• _Provided material_:
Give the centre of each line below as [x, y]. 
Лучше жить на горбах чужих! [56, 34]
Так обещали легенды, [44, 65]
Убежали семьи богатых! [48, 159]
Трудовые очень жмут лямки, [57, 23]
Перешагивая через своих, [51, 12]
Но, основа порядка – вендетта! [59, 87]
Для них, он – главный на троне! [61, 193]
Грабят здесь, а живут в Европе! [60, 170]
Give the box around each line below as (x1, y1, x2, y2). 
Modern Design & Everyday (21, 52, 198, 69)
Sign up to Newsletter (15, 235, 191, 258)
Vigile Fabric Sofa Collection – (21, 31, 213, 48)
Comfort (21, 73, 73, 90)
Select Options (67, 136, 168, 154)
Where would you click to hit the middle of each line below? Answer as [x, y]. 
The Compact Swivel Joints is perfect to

...

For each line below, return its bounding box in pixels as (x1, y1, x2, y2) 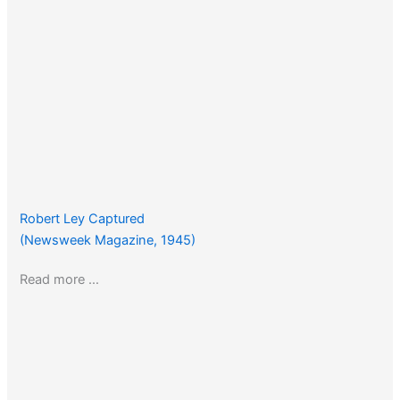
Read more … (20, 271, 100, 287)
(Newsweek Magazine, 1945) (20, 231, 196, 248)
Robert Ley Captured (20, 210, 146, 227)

• _Exercise_: Your answer should consist of the lines from the line with "Vigile Fabric Sofa" to the line with "The Compact Swivel Joints is perfect to" above, repeated exactly, both ends included.

• _Written response_:
Vigile Fabric Sofa Collection – (21, 31, 213, 48)
Comfort (21, 73, 73, 90)
Select Options (67, 136, 168, 154)
Where would you click to hit the middle of each line below? Answer as [x, y]. 
The Compact Swivel Joints is perfect to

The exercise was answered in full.